Oracle (NYSE:ORCL | ORCL Price Prediction) looked set to be the newest addition to the $1 trillion club just a few months back in September, where its valuation topped $877 billion. Things have only gone downhill for the stock as Wall Street began doubting the story.
ORCL stock has plummeted by over 40% from its peak after Q2 earnings. FY 2026 earnings disappointed investors. Analysts began piling concerns about how overextended data center spending was and whether it was even sustainable for Oracle to fund the growth. Investors baked in a valuation that would only make sense if Oracle managed to grow at a blistering pace for years with ever-growing margins.
But now that ORCL stock is down from its peak, should you buy the dip or jump ship? Let’s first take a look at what’s wrong here.
Why investors are dumping ORCL stock
Investors’ pet peeve with Oracle is that the funding is proving to be quite unreliable. News came out that Blue Owl Capital was withdrawing from its funding commitments, meaning that Oracle’s $10 billion Michigan data center was in jeopardy. Oracle denied this and said that the news reports were “incorrect”. Oracle’s Partner, Related Digital, said that Blue Owl did not withdraw unequivocally and that the company still had others willing to fund the project.
In any case, this has thrown sand into the gears. Q2 FY 2026 didn’t help, either.
It invited a fresh wave of criticism after Oracle reported $16.06 billion in revenue, up 14.22% year-over-year. This missed the estimates by $134.2 million. EPS did beat estimates by a wide margin, but this was due to a one-time boost from Oracle selling its Ampere stake.
The Wall Street Journal pointed to another “squishy number” that investors are paying more attention to as Oracle’s story looks more brittle. Remaining performance obligations (RPOs) have surged to $523 billion. What are these RPOs? Sales that management believes are probable. Half a trillion dollars of “probable” sales looked more or less guaranteed a few months back. But with that Blue Owl debacle and the AI buildout catching more flak, Wall Street is less willing to price that in.

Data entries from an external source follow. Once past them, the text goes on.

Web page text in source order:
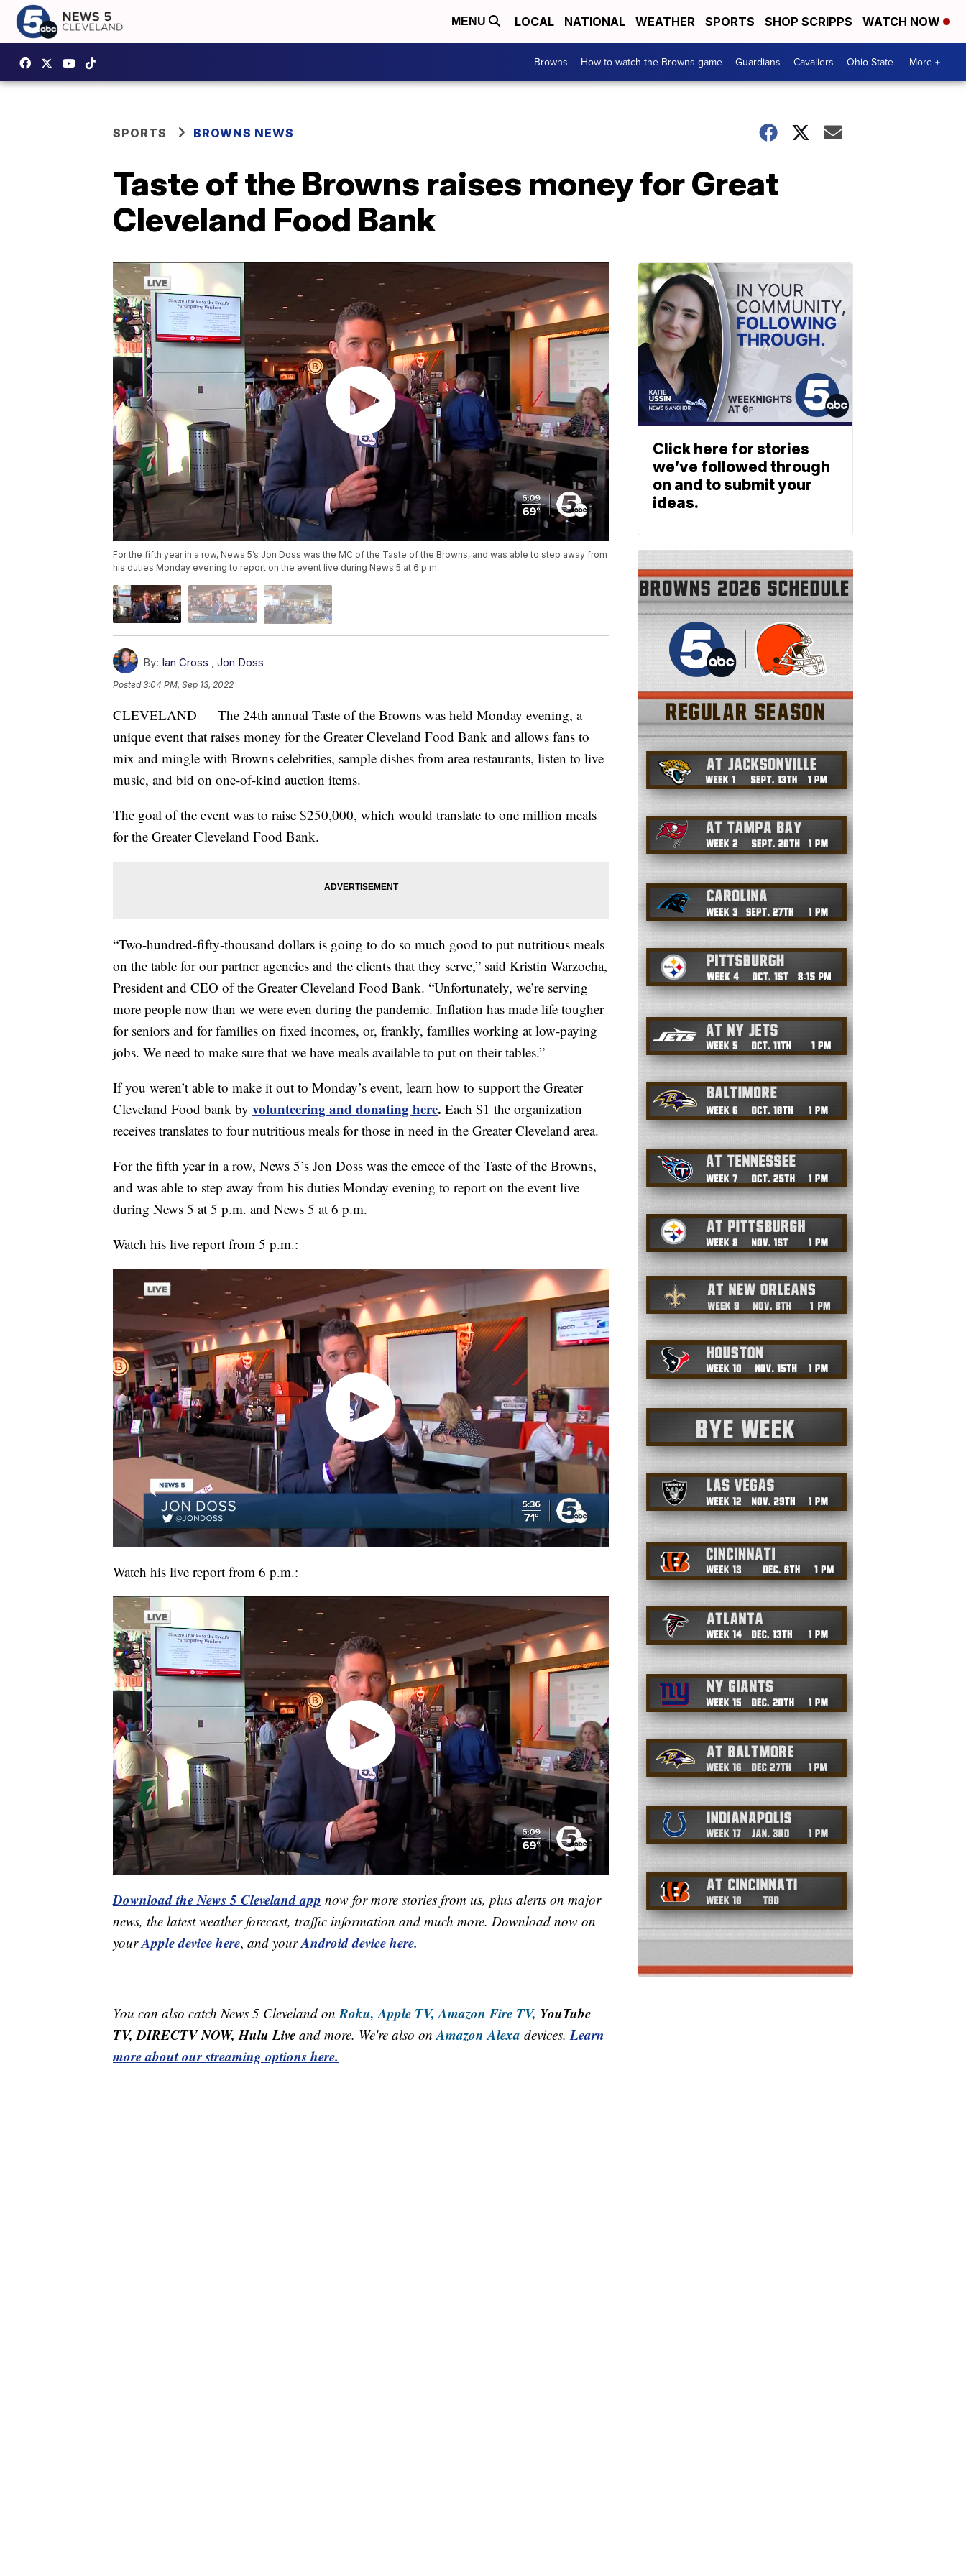
MENU LOCAL NATIONAL WEATHER SPORTS SHOP SCRIPPS WATCH NOW
Browns How to watch the Browns game Guardians Cavaliers Ohio State More +
SPORTS BROWNS NEWS
Taste of the Browns raises money for Great
Cleveland Food Bank
For the fifth year in a row, News 5’s Jon Doss was the MC of the Taste of the Browns, and was able to step away from
his duties Monday evening to report on the event live during News 5 at 6 p.m.
By: Ian Cross Jon Doss
Posted3:04 PM, Sep 13, 2022
CLEVELAND — The 24th annual Taste of the Browns was held Monday evening, a
unique event that raises money for the Greater Cleveland Food Bank and allows fans to
mix and mingle with Browns celebrities, sample dishes from area restaurants, listen to live
music, and bid on one-of-kind auction items.
The goal of the event was to raise $250,000, which would translate to one million meals
for the Greater Cleveland Food Bank.
“Two-hundred-fifty-thousand dollars is going to do so much good to put nutritious meals
on the table for our partner agencies and the clients that they serve,” said Kristin Warzocha,
President and CEO of the Greater Cleveland Food Bank. “Unfortunately, we’re serving
more people now than we were even during the pandemic. Inflation has made life tougher
for seniors and for families on fixed incomes, or, frankly, families working at low-paying
jobs. We need to make sure that we have meals available to put on their tables.”
If you weren’t able to make it out to Monday’s event, learn how to support the Greater
Cleveland Food bank by volunteering and donating here. Each $1 the organization
receives translates to four nutritious meals for those in need in the Greater Cleveland area.
For the fifth year in a row, News 5’s Jon Doss was the emcee of the Taste of the Browns,
and was able to step away from his duties Monday evening to report on the event live
during News 5 at 5 p.m. and News 5 at 6 p.m.
Watch his live report from 5 p.m.:
Watch his live report from 6 p.m.:
Download the News 5 Cleveland app now for more stories from us, plus alerts on major
news, the latest weather forecast, traffic information and much more. Download now on
yourApple device here, and yourAndroid device here.
You can also catch News 5 Cleveland on Roku, Apple TV, Amazon Fire TV, YouTube
TV, DIRECTV NOW, Hulu Live and more. We're also on Amazon Alexa devices. Learn
more about our streaming options here.
Click here for stories
we’ve followed through
on and to submit your
ideas.

Time to go bottom fishing with ORCL stock?
If those RPOs do convert to sales, the picture looks rosier than ever, but it’s still worth keeping in mind how quickly things can go wrong. For example, Oracle has a $300 billion contract with OpenAI, set to begin in 2027.
If the AI train continues full steam ahead, maybe it’s possible that OpenAI will be able to spend $300 billion on Oracle cloud compute resources over five years, as per the agreement. I don’t believe that “maybe” will translate into reality, as OpenAI does not have $300 billion.
Per Oracle, they expect to grow Cloud Infrastructure revenue “…77% to $18 billion this fiscal year—and then increase to $32 billion, $73 billion, $114 billion, and $144 billion over the subsequent four years.” The majority of Oracle’s promised revenue generation over the coming fiscal years is expected to be from OpenAI.
For this to happen, we need to assume that OpenAI has the money ready and that Oracle can finish its data centers in time. The first one is unthinkable, since OpenAI is falling behind other AI competitors and expects to be deep in the red until at least 2029. The latter argument is already crumbling, with Oracle delaying “some” data center projects for OpenAI to 2028.
What you’re actually betting on, and why I wouldn’t take the bet
Buying Oracle stock is now essentially a bet on OpenAI and its commitments. I do not believe that OpenAI will be able to buy $300 billion worth of compute over the agreement period. OpenAI won’t be on the hook and can cancel or downsize the agreement, with Oracle’s shareholders taking most of the blow.
Weather, extreme demand, and finicky data center funding will inevitably push deadlines, too.
If you do want to bet on AI and data centers, you’re better off buying Nvidia (NASDAQ:NVDA), Microsoft (NASDAQ:MSFT), or Alphabet (NASDAQ:GOOG, NASDAQ:GOOGL) instead. They aren’t as dependent on RPO figures from one startup.